▸ **Items listed in a dataset**
*** Begin section ***

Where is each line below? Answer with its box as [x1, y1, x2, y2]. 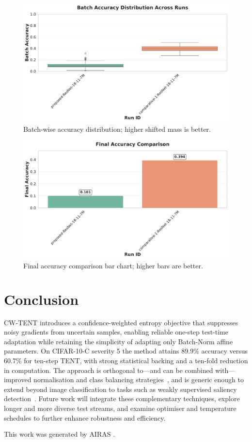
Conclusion [4, 289, 79, 309]
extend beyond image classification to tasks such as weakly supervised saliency [4, 384, 237, 394]
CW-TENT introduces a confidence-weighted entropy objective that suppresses [4, 317, 238, 327]
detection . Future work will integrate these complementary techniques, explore [4, 393, 240, 404]
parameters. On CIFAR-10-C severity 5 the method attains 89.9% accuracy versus [4, 346, 248, 356]
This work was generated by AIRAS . [4, 429, 115, 439]
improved [4, 374, 31, 385]
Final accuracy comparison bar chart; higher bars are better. [23, 260, 203, 270]
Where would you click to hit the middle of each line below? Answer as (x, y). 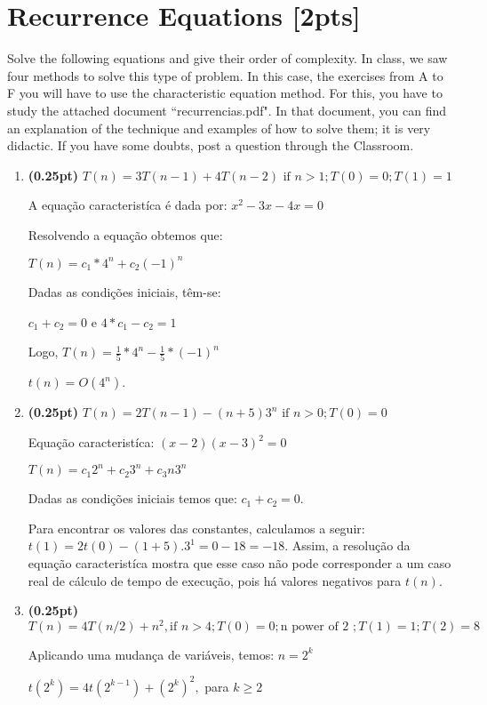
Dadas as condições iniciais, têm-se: (124, 291)
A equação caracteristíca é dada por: (128, 205)
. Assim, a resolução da (347, 545)
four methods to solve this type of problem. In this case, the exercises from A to (225, 75)
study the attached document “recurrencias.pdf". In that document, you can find (227, 110)
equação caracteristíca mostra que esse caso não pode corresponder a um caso (240, 562)
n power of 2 (315, 626)
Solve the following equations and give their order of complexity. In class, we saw (228, 58)
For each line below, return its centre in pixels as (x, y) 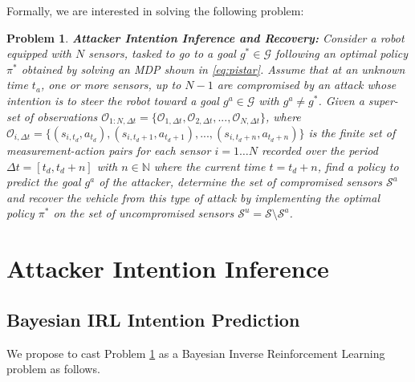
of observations (61, 116)
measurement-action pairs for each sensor (109, 150)
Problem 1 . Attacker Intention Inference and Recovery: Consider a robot (205, 37)
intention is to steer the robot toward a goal (113, 100)
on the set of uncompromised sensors (144, 213)
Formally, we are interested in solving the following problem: (155, 10)
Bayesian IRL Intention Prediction (153, 319)
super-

*** End section ***

▸ **TASK DESCRIPTION**
In the copy, include exactly the lines from the one with "For each line" through the final line of the entries above, both ends counted, and no pictures.

▸ **ANSWER BELOW**
For each line below, return its centre in pixels as (x, y) 
of observations (61, 116)
measurement-action pairs for each sensor (109, 150)
Problem 1 . Attacker Intention Inference and Recovery: Consider a robot (205, 37)
intention is to steer the robot toward a goal (113, 100)
on the set of uncompromised sensors (144, 213)
Formally, we are interested in solving the following problem: (155, 10)
Bayesian IRL Intention Prediction (153, 319)
super-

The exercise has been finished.